**Directions**
Nothing but an exact copy is asked for: the lines in the material below from the one with "List of stream" through the one with "Figure [fig:angular_muon] shows", pictures excluded.

**Extracted information**
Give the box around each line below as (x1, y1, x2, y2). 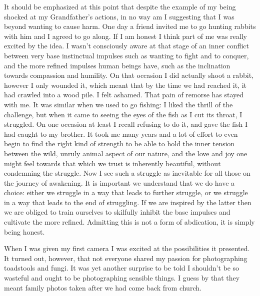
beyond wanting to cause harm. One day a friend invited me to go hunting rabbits (4, 21, 256, 31)
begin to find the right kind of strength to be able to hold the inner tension (4, 138, 235, 149)
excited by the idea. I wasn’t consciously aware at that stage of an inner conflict (4, 40, 249, 51)
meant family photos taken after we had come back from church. (4, 282, 201, 293)
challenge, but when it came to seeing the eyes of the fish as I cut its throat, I (4, 109, 242, 119)
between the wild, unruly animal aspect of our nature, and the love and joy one (4, 148, 247, 158)
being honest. (4, 226, 45, 237)
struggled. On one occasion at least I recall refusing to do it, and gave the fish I (4, 119, 247, 129)
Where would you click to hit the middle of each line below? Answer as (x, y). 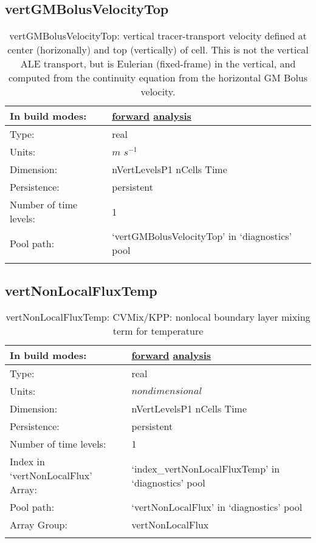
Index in (27, 462)
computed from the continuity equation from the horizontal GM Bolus (158, 78)
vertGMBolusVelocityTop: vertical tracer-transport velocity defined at (158, 36)
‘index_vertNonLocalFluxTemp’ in (206, 468)
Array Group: (39, 525)
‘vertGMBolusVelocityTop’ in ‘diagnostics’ (202, 236)
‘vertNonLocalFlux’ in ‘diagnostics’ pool (217, 507)
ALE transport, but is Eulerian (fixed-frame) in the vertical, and (158, 64)
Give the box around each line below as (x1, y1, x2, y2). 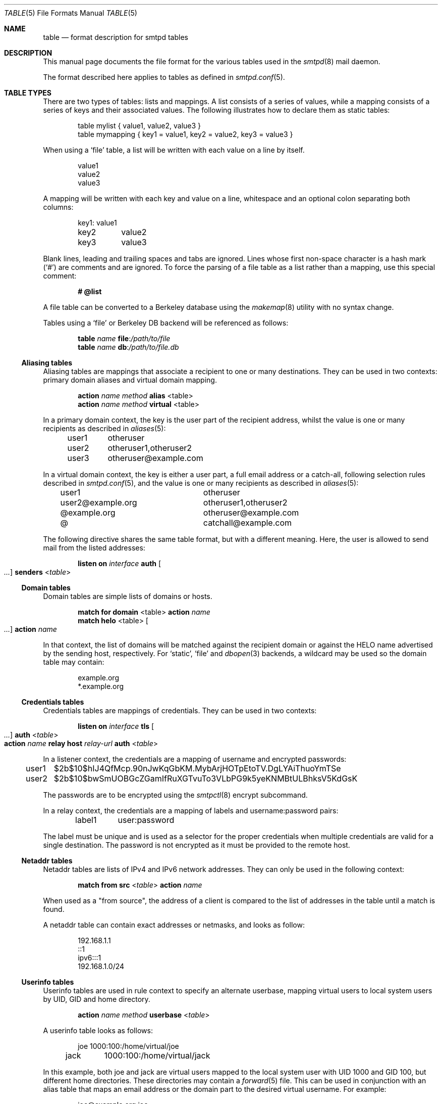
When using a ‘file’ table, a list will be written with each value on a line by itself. (43, 146, 305, 154)
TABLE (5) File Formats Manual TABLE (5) (4, 9, 137, 17)
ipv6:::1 (78, 953, 101, 962)
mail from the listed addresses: (43, 543, 145, 552)
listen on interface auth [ (78, 559, 161, 568)
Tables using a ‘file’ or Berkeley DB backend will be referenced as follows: (43, 318, 289, 327)
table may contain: (43, 658, 104, 666)
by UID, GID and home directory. (43, 995, 150, 1003)
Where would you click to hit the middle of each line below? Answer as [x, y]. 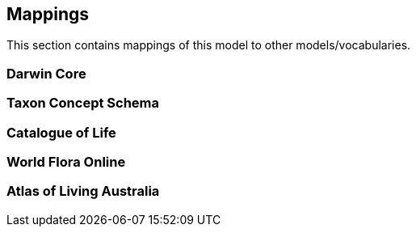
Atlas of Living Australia [83, 191]
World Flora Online [66, 161]
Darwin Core [46, 73]
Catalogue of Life [61, 132]
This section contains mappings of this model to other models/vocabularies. [209, 45]
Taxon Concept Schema [83, 103]
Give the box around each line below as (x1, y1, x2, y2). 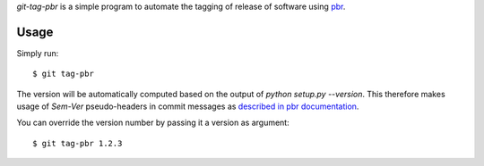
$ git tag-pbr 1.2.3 (32, 138, 123, 148)
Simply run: (16, 47, 59, 58)
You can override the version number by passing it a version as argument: (16, 117, 290, 129)
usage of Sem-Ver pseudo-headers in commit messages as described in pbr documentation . (16, 101, 359, 112)
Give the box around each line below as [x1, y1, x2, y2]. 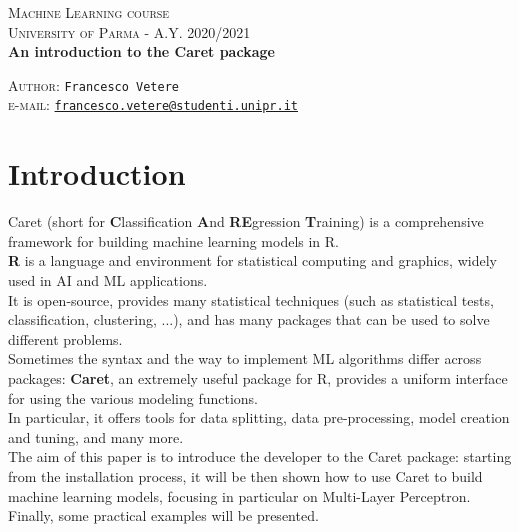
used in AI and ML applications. [8, 270, 208, 290]
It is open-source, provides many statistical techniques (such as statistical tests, [8, 289, 494, 310]
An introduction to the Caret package [8, 41, 275, 62]
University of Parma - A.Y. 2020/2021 [8, 21, 251, 42]
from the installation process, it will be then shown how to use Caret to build [8, 465, 483, 486]
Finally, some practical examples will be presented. [8, 505, 319, 526]
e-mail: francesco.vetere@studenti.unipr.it [8, 94, 298, 115]
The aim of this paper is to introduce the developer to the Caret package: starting [8, 446, 512, 467]
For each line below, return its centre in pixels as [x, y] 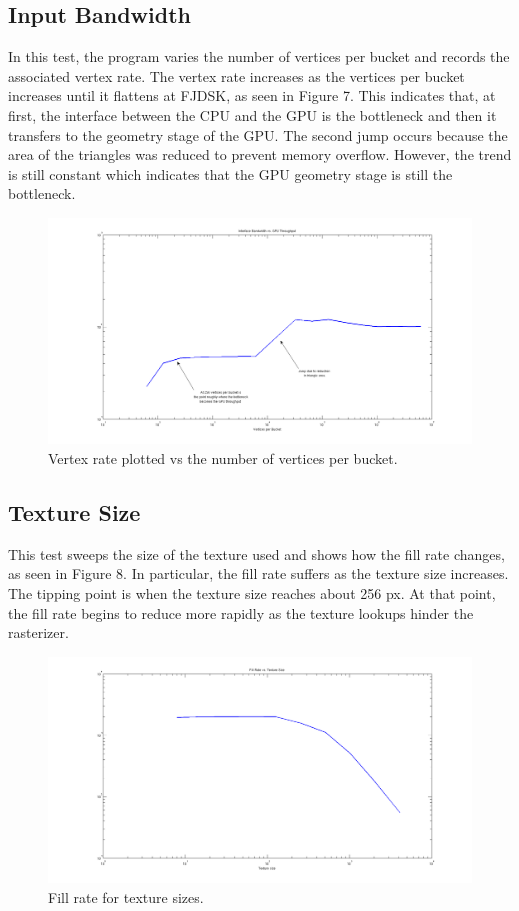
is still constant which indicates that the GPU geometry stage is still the [230, 173]
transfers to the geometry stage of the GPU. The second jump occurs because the [258, 134]
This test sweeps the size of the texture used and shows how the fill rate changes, [256, 553]
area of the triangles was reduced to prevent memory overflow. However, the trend [260, 154]
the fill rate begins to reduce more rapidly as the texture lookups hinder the [241, 612]
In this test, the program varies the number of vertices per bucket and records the [259, 56]
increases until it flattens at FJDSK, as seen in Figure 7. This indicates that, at [252, 95]
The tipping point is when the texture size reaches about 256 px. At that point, [252, 593]
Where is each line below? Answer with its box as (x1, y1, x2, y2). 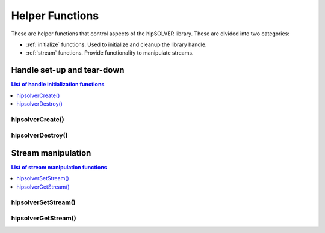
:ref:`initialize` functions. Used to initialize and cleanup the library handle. (26, 41, 207, 48)
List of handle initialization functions (11, 81, 105, 88)
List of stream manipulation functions (11, 164, 108, 171)
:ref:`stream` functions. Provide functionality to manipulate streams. (26, 49, 194, 56)
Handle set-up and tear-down (11, 65, 125, 75)
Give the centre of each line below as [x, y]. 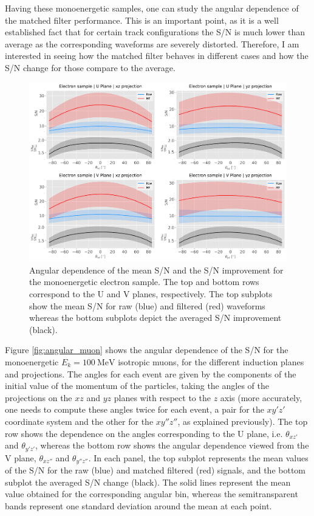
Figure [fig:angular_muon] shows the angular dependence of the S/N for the [147, 350]
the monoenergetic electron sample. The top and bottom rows [144, 282]
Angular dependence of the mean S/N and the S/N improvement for [156, 270]
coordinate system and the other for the [79, 421]
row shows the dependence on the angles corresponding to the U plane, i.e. [144, 433]
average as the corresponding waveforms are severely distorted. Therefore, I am [152, 43]
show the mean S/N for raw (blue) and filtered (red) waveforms [147, 305]
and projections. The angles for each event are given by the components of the [151, 373]
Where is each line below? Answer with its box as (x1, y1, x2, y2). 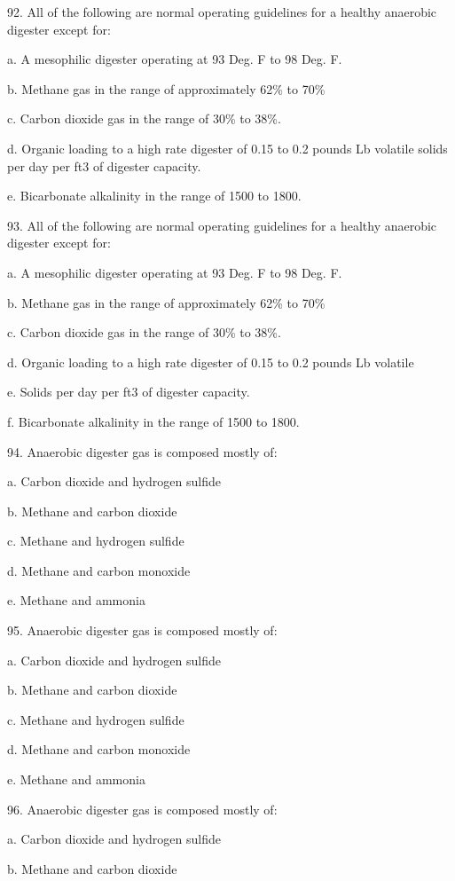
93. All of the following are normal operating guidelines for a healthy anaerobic (7, 216, 437, 234)
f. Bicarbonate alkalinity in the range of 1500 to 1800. (7, 412, 300, 430)
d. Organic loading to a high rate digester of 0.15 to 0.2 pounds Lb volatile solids (7, 138, 448, 157)
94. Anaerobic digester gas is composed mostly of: (7, 442, 278, 460)
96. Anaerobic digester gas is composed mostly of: (7, 799, 278, 818)
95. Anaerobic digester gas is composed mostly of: (7, 621, 278, 640)
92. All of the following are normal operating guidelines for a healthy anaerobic (7, 3, 437, 20)
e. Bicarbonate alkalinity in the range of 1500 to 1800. (7, 186, 302, 205)
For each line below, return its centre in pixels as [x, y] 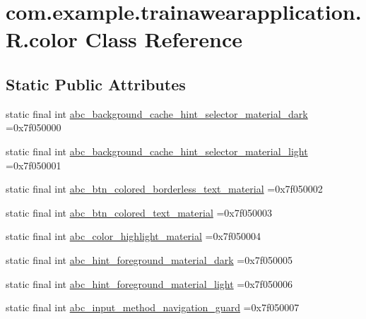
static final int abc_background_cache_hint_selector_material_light [157, 151]
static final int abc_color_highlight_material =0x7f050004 [134, 236]
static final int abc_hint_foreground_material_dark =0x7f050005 [149, 259]
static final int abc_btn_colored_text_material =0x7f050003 [139, 212]
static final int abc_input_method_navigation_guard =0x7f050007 [153, 307]
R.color [42, 39]
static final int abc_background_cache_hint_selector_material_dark [157, 113]
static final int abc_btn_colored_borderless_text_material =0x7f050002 [164, 189]
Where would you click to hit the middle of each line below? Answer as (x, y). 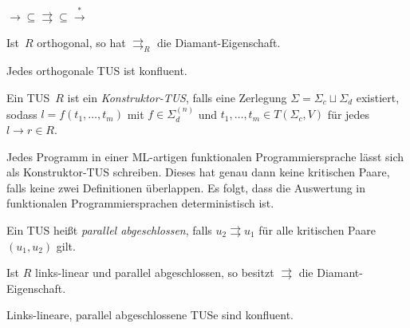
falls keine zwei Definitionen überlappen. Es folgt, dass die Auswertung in (186, 187)
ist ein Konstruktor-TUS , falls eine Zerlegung (177, 97)
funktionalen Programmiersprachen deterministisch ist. (140, 203)
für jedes (349, 114)
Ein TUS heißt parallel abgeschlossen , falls (109, 229)
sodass (22, 114)
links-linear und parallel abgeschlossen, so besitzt (154, 273)
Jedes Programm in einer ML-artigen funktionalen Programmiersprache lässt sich (205, 156)
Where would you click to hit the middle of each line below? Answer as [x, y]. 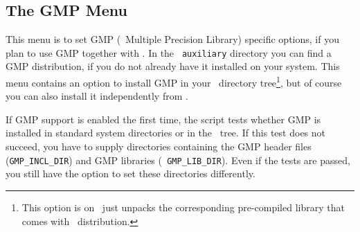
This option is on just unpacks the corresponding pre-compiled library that [183, 207]
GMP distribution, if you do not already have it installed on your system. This [173, 66]
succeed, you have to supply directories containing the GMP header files [159, 146]
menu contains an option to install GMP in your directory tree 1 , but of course [174, 81]
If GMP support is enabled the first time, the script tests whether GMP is [163, 119]
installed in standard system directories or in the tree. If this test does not [166, 133]
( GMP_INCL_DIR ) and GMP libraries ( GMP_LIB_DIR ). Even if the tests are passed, [178, 160]
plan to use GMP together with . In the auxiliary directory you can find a [169, 52]
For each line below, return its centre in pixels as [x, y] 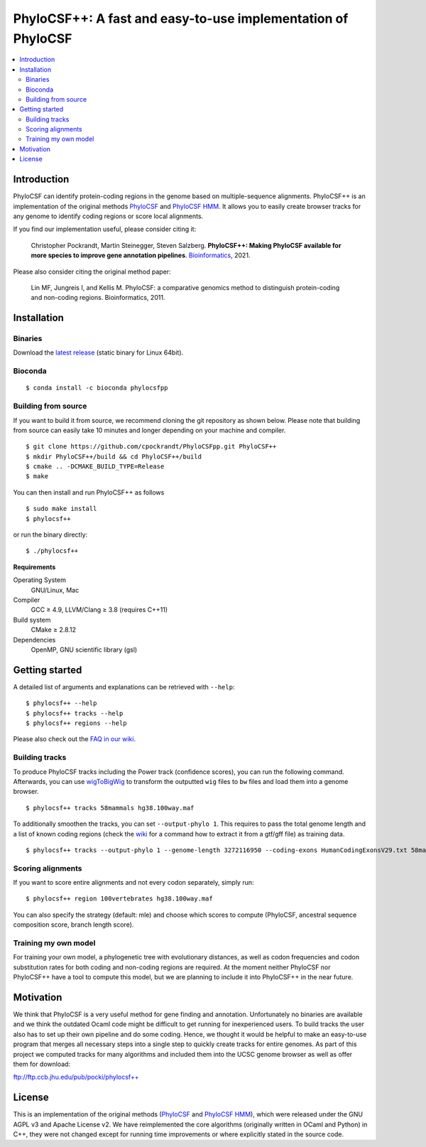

**Problem solution**
List of stream manipulation functions (11, 164, 108, 171)
:ref:`stream` functions. Provide functionality to manipulate streams. (26, 49, 194, 56)
Handle set-up and tear-down (11, 65, 125, 75)
Give the centre of each line below as [x, y]. 
Figure [fig:angular_muon] shows the angular dependence of the S/N for the [147, 350]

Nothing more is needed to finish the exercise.